In recent years, Voice Transfer (VT) technology has made notable strides, particularly in applications such as Text-to-Speech (TTS), Voice Conversion (VC), and Speech-to-Speech Translation. However, achieving high-quality zero-shot or one-shot voice transfer, especially for unseen speakers, remains a significant challenge.
In a new paper Zero-shot Cross-lingual Voice Transfer for TTS, a Google research team presents a new VT module that seamlessly integrates into a multilingual TTS system, enabling voice transfer across languages.
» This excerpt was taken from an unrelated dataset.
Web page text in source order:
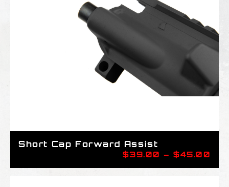
Short Cap Forward Assist
$39.00 – $45.00

The team summarizes their main contributions as follows:
- The team presents a zero-shot VT module that can easily be incorporated into advanced TTS systems. This module enables voice transfer from a previously unseen speaker using just a short reference speech sample, while maintaining high quality and fidelity.
- The VT module allows voice transfer even when the language of the input speech sample differs from the target language, showcasing its cross-lingual capabilities.
- Novel bottleneck layers are proposed, which significantly enhance the zero-shot TTS quality and speaker similarity, and their impact is thoroughly analyzed.
- The model demonstrates its ability to generate high-quality, authentic-sounding speech across languages, even from atypical input references. This can be especially beneficial for users who have not pre-recorded their voices or those who experience speech atypicalities. Audio and video samples accompanying the study highlight these capabilities.

The model itself is a joint speech-text framework, featuring both feature-to-text (F2T) and text-to-feature (T2F) components, which are jointly optimized using data from both Automatic Speech Recognition (ASR) and TTS systems. The input speech is processed using UTF-8 byte-based hidden vectors to create an embedding tensor. This tensor captures key acoustic, phonetic, and prosodic features of the reference speech.
The embedding tensor is passed through a bottleneck layer, which constrains the embedding space, ensuring it remains continuous and well-formed. The choice of this bottleneck has been shown to have a substantial effect on the Mean Opinion Score (MOS) and the model’s ability to preserve the speaker’s voice. A residual adapter is introduced between two consecutive layers in the duration and feature predictor blocks.
The residual adapter operates by combining the output of the bottleneck layer with that of the preceding layer. This design provides two key benefits: it makes the model modular, allowing the VT module to be independently enabled or disabled without affecting the core TTS system, and it permits dynamic loading of parameters during runtime.

The model’s performance has been validated through empirical results. The SegmentGST approach achieved the highest MOS, averaging 3.9, with a speaker similarity score of 73%, based on typical speech references across nine different languages. Furthermore, in cases where only atypical speech samples were available, both SharedGST and MultiGST models excelled, achieving 80% speaker similarity and a word error rate of just 2.7% across the evaluated conditions.
These findings suggest that the proposed method is not only effective in typical voice transfer scenarios but also shows promise in restoring the voices of individuals with dysarthria or other speech challenges, using atypical speech samples.
The paper Zero-shot Cross-lingual Voice Transfer for TTS is on arXiv.
Author: Hecate He | Editor: Chain Zhang

Pingback: Google’s Zero-Shot Cross-Lingual Voice Transfer for Dysarthric Speakers – Welcome
This innovation in Voice Transfer is exciting! Zero-shot VT modules in multilingual TTS systems enable remarkable cross-language communication. The device can transfer voices from unseen speakers with a brief sample in excellent quality. Novel bottleneck layers to improve TTS and speaker similarity seem game-changing. Looking forward to improving application accessibility and user experience! Maintain your excellence, Team Google research!
Voice Transfer technology is considered a spectacular breakthrough capybara clicker
Your perspective on this topic is both unique and enlightening. word vs word is an exciting single-player with bot word puzzle game where you battle in real-time matches.
This is inspiring news from Google! The development of a zero-shot, cross-lingual voice transfer module for Text-to-Speech (TTS) systems, especially Crazy Cattle 3D with its demonstrated benefit for dysarthric speakers, is a significant breakthrough with immense potential for accessibility and inclusion.
Thanks for sharing this cool article about Google’s new voice transfer tech! It’s awesome they’re tackling challenges like helping dysarthric speakers with zero-shot translation across languages. Excited to see how this helps communication!
Amazing work! This cross-lingual voice transfer has huge potential for dysarthric speakers. Thank you for sharing!